Job growth and employment outlook for the Piedmont Triad region point to steady expansion in 2026, led by Winston-Salem’s 2% year-over-year gains in professional services and manufacturing, with statewide megaprojects promising 16,000 jobs to the area amid North Carolina’s robust recovery.
Winston-Salem Leads, Greensboro Lags
Winston-Salem’s metro employment rose nearly 2% over the past year through mid-2025, 1.5 times the statewide average, driven by professional, scientific, and technical services adding over 13,000 jobs statewide. Burlington followed closely, while Greensboro grew under 0.5%, hampered by furniture manufacturing’s 9% drop and one-third workforce loss since 2019.
The Triad’s 3.1% employment increase from 2018-2023 yielded 298,836 workers, with unemployment at 3.4% in 2023—below the state’s 3.5%. All six counties saw unemployment declines, though the region lost more workforce during COVID than the state average (-4.9% vs. -3.9%).
Megaprojects Fuel Pipeline
Governor Stein highlighted 33,745 new jobs and $23.1 billion in investments for 2025, with 16,000 jobs pledged to the Triad; including JetZero’s 14,500-job aviation facility.
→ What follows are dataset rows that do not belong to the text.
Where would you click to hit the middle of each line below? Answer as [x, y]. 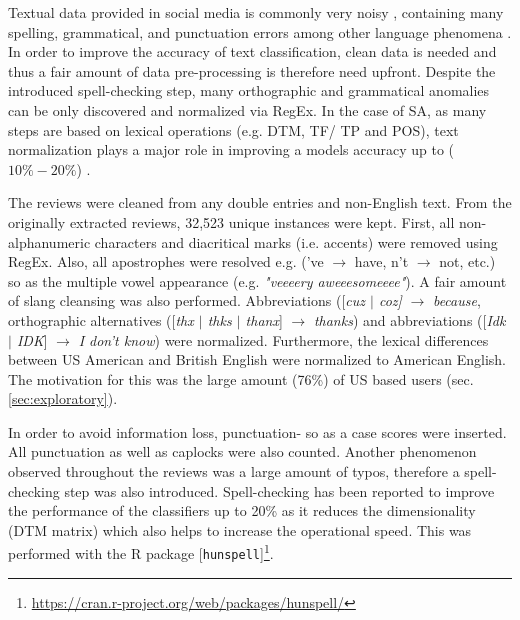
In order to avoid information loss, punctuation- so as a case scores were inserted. [257, 431]
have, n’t [381, 261]
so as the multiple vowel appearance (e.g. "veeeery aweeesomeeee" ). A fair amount [257, 280]
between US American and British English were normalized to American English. [257, 359]
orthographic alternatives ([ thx [101, 319]
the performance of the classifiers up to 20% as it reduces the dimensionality [242, 510]
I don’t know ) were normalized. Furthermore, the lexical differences [283, 339]
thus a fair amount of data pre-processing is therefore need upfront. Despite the [252, 70]
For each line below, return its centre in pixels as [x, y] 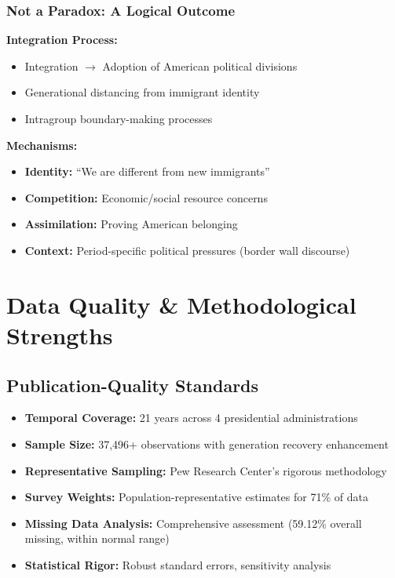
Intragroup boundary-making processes [119, 118]
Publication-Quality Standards [133, 385]
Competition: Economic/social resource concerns [146, 197]
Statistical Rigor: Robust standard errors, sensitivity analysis [178, 564]
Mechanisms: [42, 145]
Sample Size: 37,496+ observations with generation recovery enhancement [207, 443]
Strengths [60, 334]
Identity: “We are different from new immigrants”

North Carolina’s pipeline targets 59,000 jobs in 2026 across aerospace, biotech, advanced manufacturing, and EVs, with the Triad central to rural gains.carolinajournal+1
Sector Winners and Losers
Healthcare and social assistance leads projections, adding 6,902 jobs (13.6%) by 2032, followed by accommodation/food services (+4,007 jobs, 14.8%). Trades/transportation (38.2% of openings) and business/management (19.5%) dominate PropelNC sectors. Furniture declines persist, but advanced manufacturing offsets losses.
2026 Outlook: Measured Optimism
Statewide forecasts predict 80,800 net jobs in 2026 (1.6% growth), with GDP up 3.0%; unemployment may tick to 4.1%. Triad growth lags Charlotte but exceeds many peers, supported by population increases of 8-12%. Winston-Salem projects 22,001 jobs by 2032, focusing on health (13.6%) and services.
Challenges include federal job cuts (300 lost statewide) and legacy sector erosion, but manufacturing ($24B capital) and services buoy resilience. The Triad’s outlook favors employers leveraging apprenticeships and pipelines amid steady demand.